» What is expected: Go through the entries, filter for the word "grey", and copy every line that has it.

» Records provided:
****************************************
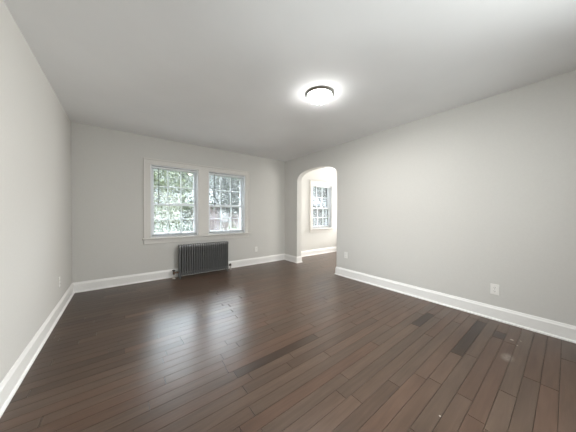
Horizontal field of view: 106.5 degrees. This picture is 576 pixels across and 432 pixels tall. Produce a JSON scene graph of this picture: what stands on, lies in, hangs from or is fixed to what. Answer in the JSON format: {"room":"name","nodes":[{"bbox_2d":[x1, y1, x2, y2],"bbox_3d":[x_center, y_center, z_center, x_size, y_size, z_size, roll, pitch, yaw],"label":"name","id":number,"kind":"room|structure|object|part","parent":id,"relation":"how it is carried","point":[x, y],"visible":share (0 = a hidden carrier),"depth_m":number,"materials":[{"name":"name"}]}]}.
{"room":"empty living room","nodes":[
{"label":"empty living room","id":0,"kind":"room"},
{"bbox_2d":[0,0,71,382],"bbox_3d":[-1.476,-0.066,0.837,0.150,2.750,6.130,0,1,-38],"label":"wall","id":1,"kind":"structure","parent":0,"point":[36,190],"depth_m":1.68,"materials":[{"name":"beige paint"}]},
{"bbox_2d":[0,283,74,417],"bbox_3d":[-1.389,1.084,0.876,0.028,0.150,5.760,0,1,-38],"label":"baseboard","id":2,"kind":"structure","parent":1,"relation":"attached to","point":[11,382],"depth_m":1.65,"materials":[{"name":"white paint"}]},
{"bbox_2d":[71,122,336,282],"bbox_3d":[-0.436,-0.112,5.370,7.033,2.750,0.220,0,1,-38],"label":"wall","id":3,"kind":"structure","parent":0,"point":[107,164],"depth_m":3.60,"materials":[{"name":"beige paint"}]},
{"bbox_2d":[150,164,197,237],"bbox_3d":[-2.150,-0.252,4.073,0.800,1.293,0.258,0,1,-38],"label":"window","id":4,"kind":"structure","parent":3,"relation":"in","point":[195,178],"depth_m":4.03,"materials":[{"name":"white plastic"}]},
{"bbox_3d":[-2.151,-0.538,4.074,0.754,0.693,0.034,0,1,-38],"label":"sash","id":5,"kind":"part","parent":4,"relation":"part of","materials":[{"name":"white plastic"}]},
{"bbox_3d":[-2.129,0.064,4.048,0.754,0.599,0.034,0,1,-38],"label":"sash","id":6,"kind":"part","parent":4,"relation":"part of","materials":[{"name":"white plastic"}]},
{"bbox_2d":[152,166,196,235],"bbox_3d":[-2.092,-0.264,3.998,0.750,1.215,0.067,0,1,-38],"label":"mini blind","id":7,"kind":"object","parent":4,"relation":"attached to","point":[154,167],"visible":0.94,"depth_m":3.96,"materials":[{"name":"white plastic"}]},
{"bbox_3d":[-2.094,0.338,4.005,0.746,0.012,0.024,0,1,-38],"label":"rail","id":8,"kind":"part","parent":7,"relation":"part of","materials":[{"name":"grey plastic"}]},
{"bbox_2d":[73,254,284,292],"bbox_3d":[-1.614,1.046,4.321,3.877,0.150,0.028,0,1,-38],"label":"baseboard","id":9,"kind":"structure","parent":3,"relation":"attached to","point":[83,286],"depth_m":3.66,"materials":[{"name":"white paint"}]},
{"bbox_2d":[143,157,249,237],"bbox_3d":[-1.665,-0.310,4.262,1.996,1.372,0.031,0,1,-38],"label":"trim","id":10,"kind":"structure","parent":3,"relation":"attached to","point":[203,171],"depth_m":4.22,"materials":[{"name":"beige paint"}]},
{"bbox_2d":[142,232,250,244],"bbox_3d":[-1.682,0.430,4.289,2.032,0.108,0.138,0,1,-38],"label":"trim","id":11,"kind":"structure","parent":3,"relation":"attached to","point":[171,239],"depth_m":4.14,"materials":[{"name":"beige paint"}]},
{"bbox_2d":[209,171,244,233],"bbox_3d":[-1.363,-0.256,4.680,0.817,1.293,0.258,0,1,-38],"label":"window","id":12,"kind":"structure","parent":3,"relation":"in","point":[242,187],"depth_m":4.74,"materials":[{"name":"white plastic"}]},
{"bbox_3d":[-1.364,-0.542,4.680,0.771,0.693,0.034,0,1,-38],"label":"sash","id":13,"kind":"part","parent":12,"relation":"part of","materials":[{"name":"white plastic"}]},
{"bbox_3d":[-1.342,0.061,4.655,0.771,0.599,0.034,0,1,-38],"label":"sash","id":14,"kind":"part","parent":12,"relation":"part of","materials":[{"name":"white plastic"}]},
{"bbox_2d":[209,173,243,232],"bbox_3d":[-1.305,-0.268,4.605,0.767,1.215,0.067,0,1,-38],"label":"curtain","id":15,"kind":"object","parent":12,"relation":"attached to","point":[213,174],"visible":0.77,"depth_m":4.52,"materials":[{"name":"white"}]},
{"bbox_2d":[301,246,336,256],"bbox_3d":[1.163,1.032,6.462,2.876,0.150,0.028,0,1,-38],"label":"baseboard","id":16,"kind":"structure","parent":3,"relation":"attached to","point":[330,249],"depth_m":6.25,"materials":[{"name":"white paint"}]},
{"bbox_2d":[313,184,331,228],"bbox_3d":[0.939,-0.267,6.454,0.840,1.293,0.258,0,1,-38],"label":"window","id":17,"kind":"structure","parent":3,"relation":"in","point":[328,215],"depth_m":6.60,"materials":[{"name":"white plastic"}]},
{"bbox_3d":[0.960,0.050,6.429,0.794,0.599,0.034,0,1,-38],"label":"sash","id":18,"kind":"part","parent":17,"relation":"part of","materials":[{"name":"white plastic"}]},
{"bbox_3d":[0.938,-0.553,6.454,0.794,0.693,0.034,0,1,-38],"label":"sash","id":19,"kind":"part","parent":17,"relation":"part of","materials":[{"name":"white plastic"}]},
{"bbox_2d":[313,185,330,227],"bbox_3d":[0.997,-0.279,6.379,0.790,1.215,0.067,0,1,-38],"label":"mini blind","id":20,"kind":"object","parent":17,"relation":"attached to","point":[314,192],"visible":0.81,"depth_m":6.33,"materials":[{"name":"white"}]},
{"bbox_3d":[0.938,-0.554,6.454,0.720,0.617,0.003,0,1,-38],"label":"glass pane","id":21,"kind":"part","parent":17,"relation":"part of","materials":[{"name":"clear glass"}]},
{"bbox_3d":[0.960,0.042,6.429,0.720,0.505,0.003,0,1,-38],"label":"glass pane","id":22,"kind":"part","parent":17,"relation":"part of","materials":[{"name":"clear glass"}]},
{"bbox_2d":[310,180,334,228],"bbox_3d":[1.029,-0.323,6.339,1.036,1.372,0.031,0,1,-38],"label":"trim","id":23,"kind":"structure","parent":3,"relation":"attached to","point":[312,182],"depth_m":6.26,"materials":[{"name":"beige paint"}]},
{"bbox_2d":[309,228,335,232],"bbox_3d":[1.012,0.417,6.366,1.072,0.108,0.138,0,1,-38],"label":"trim","id":24,"kind":"structure","parent":3,"relation":"attached to","point":[315,229],"depth_m":6.29,"materials":[{"name":"beige paint"}]},
{"bbox_2d":[0,251,575,431],"bbox_3d":[1.319,1.221,2.978,7.283,0.150,6.180,0,1,-38],"label":"floor","id":25,"kind":"structure","parent":0,"point":[282,345],"depth_m":1.66,"materials":[{"name":"brown wood"}]},
{"bbox_2d":[172,241,230,278],"bbox_3d":[-1.620,0.820,4.161,1.099,0.606,0.141,0,1,-38],"label":"radiator","id":26,"kind":"object","parent":25,"relation":"on","point":[193,258],"visible":1,"depth_m":4.09,"materials":[{"name":"grey metal"}]},
{"bbox_2d":[3,0,575,170],"bbox_3d":[1.329,-1.429,2.949,7.283,0.150,6.180,0,1,-38],"label":"ceiling","id":27,"kind":"structure","parent":0,"point":[236,76],"depth_m":1.86,"materials":[{"name":"paint"}]},
{"bbox_2d":[306,86,333,104],"bbox_3d":[0.349,-1.289,2.381,0.310,0.125,0.310,0,1,-38],"label":"ceiling lamp","id":28,"kind":"object","parent":27,"relation":"attached to","point":[319,95],"visible":1,"depth_m":2.30,"materials":[{"name":"silver metal"}]},
{"bbox_3d":[0.349,-1.297,2.381,0.260,0.066,0.260,0,1,-38],"label":"lamp shade","id":29,"kind":"part","parent":28,"relation":"part of","materials":[{"name":"white glass"}]},
{"bbox_2d":[285,70,575,325],"bbox_3d":[1.727,-0.081,3.262,0.130,2.750,5.760,0,1,-38],"label":"wall","id":30,"kind":"structure","parent":0,"point":[460,201],"depth_m":2.57,"materials":[{"name":"beige paint"}]},
{"bbox_2d":[284,254,296,262],"bbox_3d":[0.060,1.041,5.302,0.028,0.150,0.518,0,1,-38],"label":"baseboard","id":31,"kind":"structure","parent":30,"relation":"attached to","point":[287,257],"depth_m":5.30,"materials":[{"name":"white paint"}]},
{"bbox_2d":[297,256,301,262],"bbox_3d":[0.272,1.044,5.156,0.186,0.150,0.028,0,1,-38],"label":"baseboard","id":32,"kind":"structure","parent":30,"relation":"attached to","point":[299,258],"depth_m":5.16,"materials":[{"name":"white paint"}]},
{"bbox_2d":[334,267,575,343],"bbox_3d":[2.166,1.078,2.570,0.028,0.150,4.103,0,1,-38],"label":"baseboard","id":33,"kind":"structure","parent":30,"relation":"attached to","point":[559,330],"depth_m":2.52,"materials":[{"name":"white paint"}]},
{"bbox_2d":[490,283,498,294],"bbox_3d":[2.307,0.819,2.401,0.009,0.117,0.072,0,1,-38],"label":"electrical outlet","id":34,"kind":"object","parent":30,"relation":"attached to","point":[494,288],"visible":1,"depth_m":2.40,"materials":[{"name":"white plastic"}]},
{"label":"outside","id":35,"kind":"structure","parent":0,"visible":0},
{"bbox_3d":[-7.106,1.535,28.888,64.000,0.060,45.000,0,1,-38],"label":"lawn","id":36,"kind":"structure","parent":35,"visible":0},
{"bbox_2d":[154,169,193,232],"bbox_3d":[-5.043,-0.572,8.151,3.895,4.789,3.712,1,1,43],"label":"leafy tree","id":37,"kind":"object","parent":36,"relation":"on","point":[161,212],"visible":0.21,"depth_m":8.22,"materials":[{"name":"green plant"}]},
{"bbox_2d":[169,216,193,231],"bbox_3d":[-2.934,0.921,6.646,1.754,1.841,1.564,0,1,-38],"label":"shrub","id":38,"kind":"object","parent":36,"relation":"on","point":[186,229],"visible":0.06,"depth_m":6.60,"materials":[{"name":"green plant"}]},
{"bbox_2d":[156,171,221,231],"bbox_3d":[-6.976,-1.266,13.644,5.393,6.044,5.142,0,1,-38],"label":"leafy tree","id":39,"kind":"object","parent":36,"relation":"on","point":[187,174],"visible":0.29,"depth_m":13.65,"materials":[{"name":"green plant"}]},
{"bbox_2d":[173,189,238,230],"bbox_3d":[-7.668,-0.725,25.015,9.800,4.600,7.800,0,1,-38],"label":"brick house","id":40,"kind":"structure","parent":36,"relation":"on","point":[224,222],"depth_m":21.30,"materials":[{"name":"brick"}]},
{"bbox_3d":[-6.426,-0.035,21.565,0.860,1.233,0.035,0,1,-38],"label":"pane","id":41,"kind":"part","parent":40,"relation":"part of","materials":[{"name":"clear glass"}]},
{"bbox_2d":[190,175,239,229],"bbox_3d":[-2.850,-0.648,10.673,4.023,4.902,3.894,0,1,24],"label":"leafy tree","id":42,"kind":"object","parent":36,"relation":"on","point":[236,182],"visible":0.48,"depth_m":10.21,"materials":[{"name":"green plant"}]},
{"bbox_2d":[210,177,239,228],"bbox_3d":[-4.166,-1.610,17.631,5.761,6.667,5.956,0,1,-10],"label":"leafy tree","id":43,"kind":"object","parent":36,"relation":"on","point":[217,177],"visible":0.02,"depth_m":17.36,"materials":[{"name":"green plant"}]},
{"bbox_2d":[222,221,239,229],"bbox_3d":[-1.923,1.000,7.940,1.389,1.663,1.554,0,1,-38],"label":"shrub","id":44,"kind":"object","parent":36,"relation":"on","point":[234,221],"visible":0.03,"depth_m":7.96,"materials":[{"name":"green plant"}]},
{"bbox_2d":[313,187,324,225],"bbox_3d":[2.077,-0.431,12.328,3.698,4.467,4.267,0,1,-38],"label":"leafy tree","id":45,"kind":"object","parent":36,"relation":"on","point":[319,190],"visible":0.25,"depth_m":12.13,"materials":[{"name":"green plant"}]},
{"bbox_2d":[313,197,324,225],"bbox_3d":[2.685,-0.761,31.732,11.800,4.600,7.800,0,1,-38],"label":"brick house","id":46,"kind":"structure","parent":36,"relation":"on","point":[313,197],"depth_m":28.64,"materials":[{"name":"brick"}]}
]}
****************************************
» Exercise result:
{"bbox_3d":[-2.094,0.338,4.005,0.746,0.012,0.024,0,1,-38],"label":"rail","id":8,"kind":"part","parent":7,"relation":"part of","materials":[{"name":"grey plastic"}]},
{"bbox_2d":[172,241,230,278],"bbox_3d":[-1.620,0.820,4.161,1.099,0.606,0.141,0,1,-38],"label":"radiator","id":26,"kind":"object","parent":25,"relation":"on","point":[193,258],"visible":1,"depth_m":4.09,"materials":[{"name":"grey metal"}]},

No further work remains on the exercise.